Whatever your age or situation, the time to start planning for your retirement starts now.
Planning is the only way to avoid unpleasant surprises, like not being able to do so, or running out of funds. The key to retirement planning is starting when you still have enough time to accumulate adequate savings before the amounts you must save become too high.
It can be a simple start like opening a savings account or investing in small amounts. Not only does the interest returns increase on the same capital invested but if those returns are reinvested along with the capital, the compounding interest increases significantly.
The first step is to ask yourself, how much you would need to be able to retire comfortably. That is followed by four more steps.
After you have established your investment goal you have to decide at what age you want to reach it by.

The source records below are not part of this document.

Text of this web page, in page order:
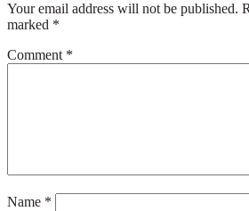
Your email address will not be published.
marked *
Comment *
Name *
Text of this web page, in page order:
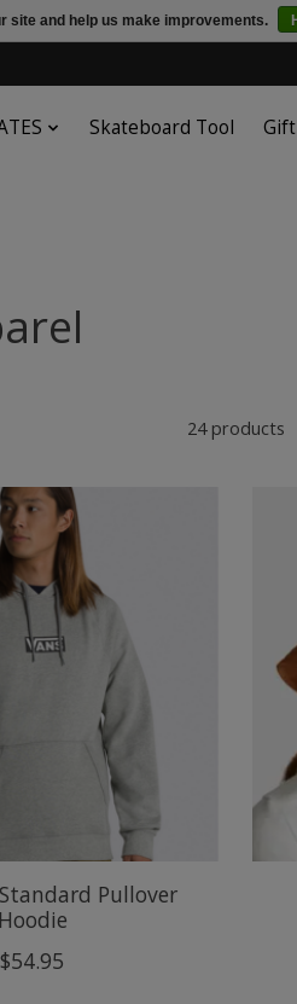
Skateboard Tool
24 products
Pullover
Hoodie
$54.95
site and help us make improvements.
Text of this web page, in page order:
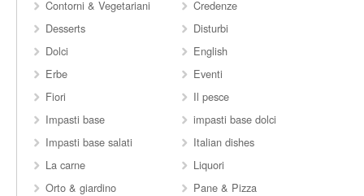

Be aware that if you want to retire early, you will need to save more money because you will be living off your retirement income for a longer period.
The amount of money you will need at that point of time, will depend on what type of life you want to live after you retire. Experts often express the amount of money you will need as a percentage of pre-retirement income. In determining this percentage, you need to take into consideration that some types of expenses will likely decrease or disappear like car payments or spending it on the latest fashion trends. It could also include paying off your bond or sponsoring your child’s university degree. Other costs like medical aid or assisted care might go up.
After you take inventory of all your potential income sources during retirement, like lump sum pay-outs or income from living annuities, or fixed income investments.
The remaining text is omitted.